Stored dataset items
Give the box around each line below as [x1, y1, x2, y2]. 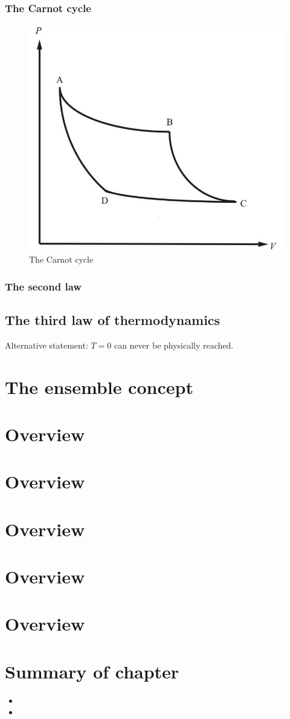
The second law [5, 278, 82, 294]
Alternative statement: [5, 338, 88, 351]
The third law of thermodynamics [5, 310, 221, 329]
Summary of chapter [5, 658, 179, 683]
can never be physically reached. [114, 338, 234, 351]
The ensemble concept [5, 374, 193, 399]

What is being asked:
Once the line that contains "can never be" is found, please give it again exactly, along with each line that comes after it, through the last line of the entries.

Final answer:
can never be physically reached. [114, 338, 234, 351]
The ensemble concept [5, 374, 193, 399]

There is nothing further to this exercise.